The 16 inhabitants of Knightsland are either knights or knaves (always tell the truth or always lie). Some, or all of them, meet every Sunday at the local restaurant and sit around a circular table, in equal distances from each other, in order to discuss their pending matters and then have lunch. Not all of them are always present. Also in the current meeting, not everyone was present. Jason, who is impatient and always in a hurry to finish things off and start eating, says: “We are already 11, so let’s start”. Harry, who was sitting right opposite to him, says: “No, we are not 11, we are 12 – apparently you don’t know how to count!!” The two of them were just about to start fighting but were calmed down by their left and right neighbors. Brandon, who was sitting calmly, says: “Calm down gentlemen; there were times in the past when we were even fewer! In fact, our today’s number is a product of two numbers, of which the smaller is the number we were in our smallest meeting!” Finally their gathering went out of control and any of the present members was blaming his adjacent neighbors for being liars.

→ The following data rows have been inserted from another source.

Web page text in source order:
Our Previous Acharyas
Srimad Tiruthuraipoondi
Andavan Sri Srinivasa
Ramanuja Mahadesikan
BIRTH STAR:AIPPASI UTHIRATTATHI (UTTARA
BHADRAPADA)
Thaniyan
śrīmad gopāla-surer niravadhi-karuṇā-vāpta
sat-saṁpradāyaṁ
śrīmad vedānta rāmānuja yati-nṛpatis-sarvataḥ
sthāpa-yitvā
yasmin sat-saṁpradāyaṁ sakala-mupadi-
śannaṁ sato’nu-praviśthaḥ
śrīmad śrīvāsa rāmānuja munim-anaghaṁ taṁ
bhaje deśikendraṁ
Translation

How many Knightslanders were gathered this time and what is the smallest number that they ever in the past?
I understand we have 3 statements that can be either true or false, so we have to make a truth table.

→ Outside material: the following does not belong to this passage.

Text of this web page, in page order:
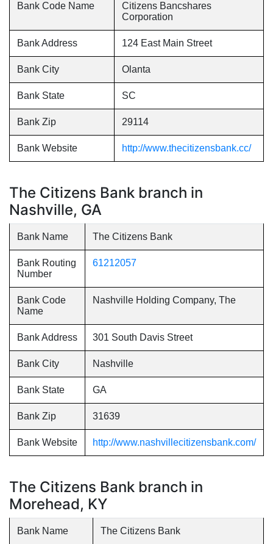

The only thing I managed to deduce is that since Harry is sitting opposite to Jason, their current number is even. Furthermore, since Harry and Jason were calmed down by their right and left neighbors, assuming these are different for each, their current number is minimum 6. If Brandon was sitting calmly, can we also assume he was not one of the neighbors (who were trying to calm down the others)?
Anyway, I don't know how to continue... logic is not my favorite topic!
Any help is much appreciated!